То слуги судачат, то стражники ржут, словно кони – позорно, страсть!
Вильгельму жениться опять вдруг приспичило в сорок, чуть с лишним, лет,
и вот, одевает доспехи, сзывает подручных, "привинчен" шлем, арбалет.
Царевн* чистокровных близ, около – вовсе не пОлно, не пруд пруди:
к кому не иди – то стара, то глупа, то с изъяном. А чаще – «Ох, Господи!»
«Седлайте-ка мне вороного!», – раз кажет, спросонья, Царь – «Еду в путь!»
И думает: «Как бы мне, как бы мне времечко, звано-обетные правила обмануть?»
Востоком чудит Шамаханская, у Запада – леди милейшие – то не лесть.
Но властны, скупы, своенравны – зато Род, и Чин, и Честь.
О Северных дамах, свободных по сЕрдцу, доселе ни сном Вильгельм
и, впрочем, решил он, как ране решил бы – в любой из обычных дней:
«Мол, слишком затратны "потуги" посвататься, тягостны в даль пути».
А девы из местных, из люда не барского – нЕмы, что рыбы. «Сгинь!»

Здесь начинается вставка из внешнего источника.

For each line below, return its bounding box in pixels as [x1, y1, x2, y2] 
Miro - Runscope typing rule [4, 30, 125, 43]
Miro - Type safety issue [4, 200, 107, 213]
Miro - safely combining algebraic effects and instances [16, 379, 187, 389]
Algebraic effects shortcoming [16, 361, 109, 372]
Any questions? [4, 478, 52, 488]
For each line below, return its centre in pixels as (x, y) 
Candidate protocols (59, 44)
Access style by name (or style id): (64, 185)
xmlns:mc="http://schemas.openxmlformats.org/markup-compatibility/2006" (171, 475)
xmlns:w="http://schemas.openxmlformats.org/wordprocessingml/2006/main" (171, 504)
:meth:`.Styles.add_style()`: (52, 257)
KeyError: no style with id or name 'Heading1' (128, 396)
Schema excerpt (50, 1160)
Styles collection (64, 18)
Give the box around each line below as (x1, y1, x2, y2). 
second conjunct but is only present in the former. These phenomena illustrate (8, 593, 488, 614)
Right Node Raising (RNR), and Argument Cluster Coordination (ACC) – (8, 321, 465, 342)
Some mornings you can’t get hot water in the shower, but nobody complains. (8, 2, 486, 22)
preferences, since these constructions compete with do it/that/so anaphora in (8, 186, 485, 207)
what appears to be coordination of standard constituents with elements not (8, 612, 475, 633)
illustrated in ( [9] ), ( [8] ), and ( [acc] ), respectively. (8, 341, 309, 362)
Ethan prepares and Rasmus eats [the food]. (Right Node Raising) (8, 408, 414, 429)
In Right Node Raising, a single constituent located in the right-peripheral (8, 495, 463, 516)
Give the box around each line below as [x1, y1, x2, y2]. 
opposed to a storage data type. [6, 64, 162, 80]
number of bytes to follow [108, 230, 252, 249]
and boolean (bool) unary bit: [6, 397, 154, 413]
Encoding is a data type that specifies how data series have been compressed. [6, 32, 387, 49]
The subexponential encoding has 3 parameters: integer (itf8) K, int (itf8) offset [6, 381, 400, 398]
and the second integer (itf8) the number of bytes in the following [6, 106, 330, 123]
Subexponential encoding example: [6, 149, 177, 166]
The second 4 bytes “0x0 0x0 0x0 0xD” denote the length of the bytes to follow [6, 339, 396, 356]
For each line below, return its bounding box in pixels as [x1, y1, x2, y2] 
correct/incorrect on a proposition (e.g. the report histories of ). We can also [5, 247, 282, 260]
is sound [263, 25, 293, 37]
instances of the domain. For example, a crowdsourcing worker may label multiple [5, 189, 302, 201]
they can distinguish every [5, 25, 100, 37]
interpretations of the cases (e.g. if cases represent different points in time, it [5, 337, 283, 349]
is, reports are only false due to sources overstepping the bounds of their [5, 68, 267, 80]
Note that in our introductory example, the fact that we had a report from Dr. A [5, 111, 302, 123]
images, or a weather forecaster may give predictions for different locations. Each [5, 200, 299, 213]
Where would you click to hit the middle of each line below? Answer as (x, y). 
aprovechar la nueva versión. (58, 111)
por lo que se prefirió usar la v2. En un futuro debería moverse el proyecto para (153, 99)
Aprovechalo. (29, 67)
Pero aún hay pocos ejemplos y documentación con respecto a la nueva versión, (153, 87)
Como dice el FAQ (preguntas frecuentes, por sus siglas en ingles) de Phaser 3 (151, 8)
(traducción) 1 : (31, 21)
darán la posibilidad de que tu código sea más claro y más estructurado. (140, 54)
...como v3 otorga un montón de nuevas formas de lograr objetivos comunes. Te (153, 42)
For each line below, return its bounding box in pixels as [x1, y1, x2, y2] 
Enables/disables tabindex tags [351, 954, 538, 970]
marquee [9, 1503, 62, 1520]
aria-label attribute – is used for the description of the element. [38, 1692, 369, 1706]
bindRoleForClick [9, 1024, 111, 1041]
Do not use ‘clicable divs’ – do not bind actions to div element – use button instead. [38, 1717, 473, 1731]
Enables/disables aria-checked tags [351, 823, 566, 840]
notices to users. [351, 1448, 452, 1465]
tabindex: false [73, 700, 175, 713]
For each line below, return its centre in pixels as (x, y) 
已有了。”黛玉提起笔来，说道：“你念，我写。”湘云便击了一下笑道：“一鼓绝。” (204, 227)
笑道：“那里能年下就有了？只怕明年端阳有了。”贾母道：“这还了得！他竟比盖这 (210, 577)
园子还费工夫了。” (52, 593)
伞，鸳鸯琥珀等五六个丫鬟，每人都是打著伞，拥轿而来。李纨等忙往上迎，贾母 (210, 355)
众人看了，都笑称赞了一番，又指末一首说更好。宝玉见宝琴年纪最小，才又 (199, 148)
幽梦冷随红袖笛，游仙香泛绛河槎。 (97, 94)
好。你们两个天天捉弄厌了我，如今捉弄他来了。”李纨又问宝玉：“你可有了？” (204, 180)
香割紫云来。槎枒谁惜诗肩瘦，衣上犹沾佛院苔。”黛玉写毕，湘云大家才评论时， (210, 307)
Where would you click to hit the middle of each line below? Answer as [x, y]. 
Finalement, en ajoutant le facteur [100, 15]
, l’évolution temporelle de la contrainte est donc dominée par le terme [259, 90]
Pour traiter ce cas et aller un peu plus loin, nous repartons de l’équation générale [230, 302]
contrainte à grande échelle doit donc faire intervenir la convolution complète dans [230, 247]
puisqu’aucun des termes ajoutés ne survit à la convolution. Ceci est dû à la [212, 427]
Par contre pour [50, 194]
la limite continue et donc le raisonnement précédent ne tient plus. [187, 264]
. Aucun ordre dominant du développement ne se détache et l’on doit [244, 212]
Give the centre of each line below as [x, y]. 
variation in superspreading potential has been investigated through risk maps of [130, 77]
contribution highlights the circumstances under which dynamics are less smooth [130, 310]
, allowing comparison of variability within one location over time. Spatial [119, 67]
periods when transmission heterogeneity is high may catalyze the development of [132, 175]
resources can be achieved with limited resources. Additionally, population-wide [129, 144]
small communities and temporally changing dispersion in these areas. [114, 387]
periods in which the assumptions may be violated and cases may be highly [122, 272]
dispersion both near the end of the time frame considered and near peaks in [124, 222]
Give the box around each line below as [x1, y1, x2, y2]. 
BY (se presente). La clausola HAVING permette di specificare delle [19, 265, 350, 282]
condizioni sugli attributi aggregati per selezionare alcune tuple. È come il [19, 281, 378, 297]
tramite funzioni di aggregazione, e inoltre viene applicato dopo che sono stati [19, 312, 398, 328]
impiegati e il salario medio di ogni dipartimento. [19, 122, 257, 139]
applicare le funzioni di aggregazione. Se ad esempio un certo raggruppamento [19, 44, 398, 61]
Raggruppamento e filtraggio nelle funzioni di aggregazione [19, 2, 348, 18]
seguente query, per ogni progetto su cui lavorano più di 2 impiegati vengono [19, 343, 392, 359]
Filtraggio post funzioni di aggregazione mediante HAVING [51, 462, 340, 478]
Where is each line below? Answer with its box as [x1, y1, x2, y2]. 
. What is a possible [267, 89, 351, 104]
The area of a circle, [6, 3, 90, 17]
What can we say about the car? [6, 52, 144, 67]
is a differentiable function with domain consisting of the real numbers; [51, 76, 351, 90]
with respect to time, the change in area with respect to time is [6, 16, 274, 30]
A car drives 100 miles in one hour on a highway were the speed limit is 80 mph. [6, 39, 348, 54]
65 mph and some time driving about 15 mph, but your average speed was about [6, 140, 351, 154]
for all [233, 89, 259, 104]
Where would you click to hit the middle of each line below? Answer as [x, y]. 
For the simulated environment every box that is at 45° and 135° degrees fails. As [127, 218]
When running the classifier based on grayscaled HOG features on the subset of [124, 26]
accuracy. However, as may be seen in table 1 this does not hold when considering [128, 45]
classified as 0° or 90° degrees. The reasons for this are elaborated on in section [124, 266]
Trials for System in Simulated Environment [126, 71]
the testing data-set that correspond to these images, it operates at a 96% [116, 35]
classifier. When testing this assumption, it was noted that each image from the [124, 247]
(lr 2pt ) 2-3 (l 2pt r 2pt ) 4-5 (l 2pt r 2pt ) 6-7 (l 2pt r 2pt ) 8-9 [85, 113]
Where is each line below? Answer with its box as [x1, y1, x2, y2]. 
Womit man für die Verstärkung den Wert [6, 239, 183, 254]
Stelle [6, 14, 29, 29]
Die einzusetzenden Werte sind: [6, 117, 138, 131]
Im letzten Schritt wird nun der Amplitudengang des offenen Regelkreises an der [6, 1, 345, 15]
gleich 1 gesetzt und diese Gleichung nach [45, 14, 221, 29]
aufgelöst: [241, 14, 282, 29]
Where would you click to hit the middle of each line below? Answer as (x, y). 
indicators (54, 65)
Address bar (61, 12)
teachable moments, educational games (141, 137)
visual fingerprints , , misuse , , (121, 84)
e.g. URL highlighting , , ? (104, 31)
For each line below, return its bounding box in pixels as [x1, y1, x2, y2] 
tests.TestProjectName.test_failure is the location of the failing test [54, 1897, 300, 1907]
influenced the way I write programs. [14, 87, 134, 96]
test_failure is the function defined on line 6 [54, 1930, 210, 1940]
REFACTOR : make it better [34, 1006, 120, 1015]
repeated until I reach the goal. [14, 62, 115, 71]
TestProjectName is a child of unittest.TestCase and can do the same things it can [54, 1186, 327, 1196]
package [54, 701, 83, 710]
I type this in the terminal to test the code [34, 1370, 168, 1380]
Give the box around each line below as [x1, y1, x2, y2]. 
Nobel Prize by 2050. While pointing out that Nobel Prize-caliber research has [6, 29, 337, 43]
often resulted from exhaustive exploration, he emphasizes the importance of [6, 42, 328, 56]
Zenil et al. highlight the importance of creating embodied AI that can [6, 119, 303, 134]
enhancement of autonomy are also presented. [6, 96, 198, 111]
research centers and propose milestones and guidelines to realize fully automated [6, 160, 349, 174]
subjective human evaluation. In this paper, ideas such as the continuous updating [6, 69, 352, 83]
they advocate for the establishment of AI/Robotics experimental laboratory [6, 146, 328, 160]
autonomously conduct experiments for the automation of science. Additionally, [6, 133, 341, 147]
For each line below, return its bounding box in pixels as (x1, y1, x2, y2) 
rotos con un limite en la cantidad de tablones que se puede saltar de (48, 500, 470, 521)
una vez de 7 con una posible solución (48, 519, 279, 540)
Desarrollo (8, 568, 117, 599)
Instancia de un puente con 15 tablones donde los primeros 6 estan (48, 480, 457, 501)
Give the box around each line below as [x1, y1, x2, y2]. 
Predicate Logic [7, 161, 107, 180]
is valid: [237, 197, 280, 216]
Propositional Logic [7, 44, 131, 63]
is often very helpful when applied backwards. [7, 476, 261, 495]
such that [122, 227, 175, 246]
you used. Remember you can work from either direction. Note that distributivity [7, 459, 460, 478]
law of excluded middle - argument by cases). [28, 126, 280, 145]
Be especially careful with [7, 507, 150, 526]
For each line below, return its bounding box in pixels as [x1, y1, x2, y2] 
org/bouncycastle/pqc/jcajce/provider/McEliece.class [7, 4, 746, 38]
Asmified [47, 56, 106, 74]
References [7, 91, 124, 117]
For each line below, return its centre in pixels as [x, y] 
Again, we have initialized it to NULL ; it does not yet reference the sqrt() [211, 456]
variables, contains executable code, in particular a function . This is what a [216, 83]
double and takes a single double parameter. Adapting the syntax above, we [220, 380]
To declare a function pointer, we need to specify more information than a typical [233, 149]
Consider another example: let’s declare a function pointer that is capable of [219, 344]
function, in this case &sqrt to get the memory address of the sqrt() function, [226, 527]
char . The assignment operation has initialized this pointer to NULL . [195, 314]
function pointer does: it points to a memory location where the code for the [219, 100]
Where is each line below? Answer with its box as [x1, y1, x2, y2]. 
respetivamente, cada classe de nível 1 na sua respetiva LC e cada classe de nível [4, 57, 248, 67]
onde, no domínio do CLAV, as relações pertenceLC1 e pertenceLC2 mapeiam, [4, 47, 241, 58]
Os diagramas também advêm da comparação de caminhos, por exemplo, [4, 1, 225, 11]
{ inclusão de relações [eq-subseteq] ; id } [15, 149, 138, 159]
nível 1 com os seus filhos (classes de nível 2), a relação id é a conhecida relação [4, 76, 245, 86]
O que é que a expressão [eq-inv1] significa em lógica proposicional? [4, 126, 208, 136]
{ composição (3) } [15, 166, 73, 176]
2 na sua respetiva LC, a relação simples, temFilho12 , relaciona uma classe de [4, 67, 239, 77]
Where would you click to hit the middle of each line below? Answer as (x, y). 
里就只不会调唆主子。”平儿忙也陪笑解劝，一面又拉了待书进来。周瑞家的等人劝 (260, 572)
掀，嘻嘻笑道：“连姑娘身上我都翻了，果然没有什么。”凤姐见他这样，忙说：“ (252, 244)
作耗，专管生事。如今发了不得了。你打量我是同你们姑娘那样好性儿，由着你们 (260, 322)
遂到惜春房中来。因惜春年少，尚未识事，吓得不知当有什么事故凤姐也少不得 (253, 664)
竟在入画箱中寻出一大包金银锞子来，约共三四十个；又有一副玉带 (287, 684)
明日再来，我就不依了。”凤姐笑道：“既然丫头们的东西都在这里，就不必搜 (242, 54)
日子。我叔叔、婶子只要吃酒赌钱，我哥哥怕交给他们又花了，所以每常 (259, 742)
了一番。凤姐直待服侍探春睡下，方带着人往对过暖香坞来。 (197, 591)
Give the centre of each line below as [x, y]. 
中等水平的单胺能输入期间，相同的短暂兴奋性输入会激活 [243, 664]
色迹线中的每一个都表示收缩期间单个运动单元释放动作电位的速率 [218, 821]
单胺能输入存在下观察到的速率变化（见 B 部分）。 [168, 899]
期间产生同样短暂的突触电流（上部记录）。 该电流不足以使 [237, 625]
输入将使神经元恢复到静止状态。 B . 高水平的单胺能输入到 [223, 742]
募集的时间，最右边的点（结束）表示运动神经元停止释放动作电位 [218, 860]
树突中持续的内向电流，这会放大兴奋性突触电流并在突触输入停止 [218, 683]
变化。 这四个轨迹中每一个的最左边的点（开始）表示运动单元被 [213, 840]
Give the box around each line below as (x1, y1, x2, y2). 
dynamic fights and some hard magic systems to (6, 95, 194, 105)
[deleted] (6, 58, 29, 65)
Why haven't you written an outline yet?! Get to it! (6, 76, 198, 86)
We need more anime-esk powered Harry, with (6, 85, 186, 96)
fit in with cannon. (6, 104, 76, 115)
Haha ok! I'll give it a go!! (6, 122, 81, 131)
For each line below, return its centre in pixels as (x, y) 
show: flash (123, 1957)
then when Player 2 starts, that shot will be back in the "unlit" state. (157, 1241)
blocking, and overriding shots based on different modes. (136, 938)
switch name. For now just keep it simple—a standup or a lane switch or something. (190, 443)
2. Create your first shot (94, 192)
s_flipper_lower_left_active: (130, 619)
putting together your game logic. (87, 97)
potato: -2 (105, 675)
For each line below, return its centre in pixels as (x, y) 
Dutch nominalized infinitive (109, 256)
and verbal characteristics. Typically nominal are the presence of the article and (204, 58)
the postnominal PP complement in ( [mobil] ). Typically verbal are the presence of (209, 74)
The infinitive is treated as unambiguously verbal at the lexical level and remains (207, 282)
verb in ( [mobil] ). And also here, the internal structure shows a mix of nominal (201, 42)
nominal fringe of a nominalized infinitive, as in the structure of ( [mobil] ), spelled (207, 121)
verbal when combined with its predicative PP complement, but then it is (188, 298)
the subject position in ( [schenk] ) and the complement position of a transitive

«Вот, эта, из княжеской ветви – воспитана, вроде бы статна и не глупа», –
подумал Вильгельм, пару дней, и пошёл напролом, в "напалм".
– Что скажете, Леди, каков Ваш ответ – «Да», «Конечно» или «Конечно, да»?!
И правду глаголют – у барышень умных, начитанных, с роду прескверный нрав.

Женился Вильгельм в первый... третий, четвёртый; увольте, не в пятый раз.
И каждую ночь – со свечой, не смыкает (чуть торкнет, чуть дрогнет) неспящих глаз:
то заговор чудится, сплетни, наветы, злорадство беспутных слуг.
– Нет, думы о свадьбе Величества Славного – явно же не к добру!
Законы законами, верное слово Властителя в споре: «Развод иль казнь?»
Вильгельма не любит жена, и народ – молчаливо и тихо. Не к зверю ж в пасть?
Вильгельм по утрам просыпается весь во седьмом да сыром поту:
«Врача мне! – Колдун чёртов. Повар – тиран, отравитель!
Где прИстав, охранник? Плут!»

...
А веком чуть позже, в стране вечных солнц, землянично-цветных полян:
покажется нАперво – райская, Богом Все-мудрым возлюблена та земля.
Ни Царств здесь, ни войн – словно кануло, сплыло, впредь не было испокон.
Спроси у любого мирянина сельского: слышал про Власть, Закон?

Обычный пастух из рыбацкой семьи, сам себе на уме, был Царём и грозой полей.
А звали юнца – воспевателя Солнц, покорителя «Вся» – златокудрый Лель.
Ох, сколько девичьих и дамских сердец он, как грецкий орех иль кокос, сколол...
И девы с кручин – ворожили, душились, травились, топились в пучине чащоб-болот.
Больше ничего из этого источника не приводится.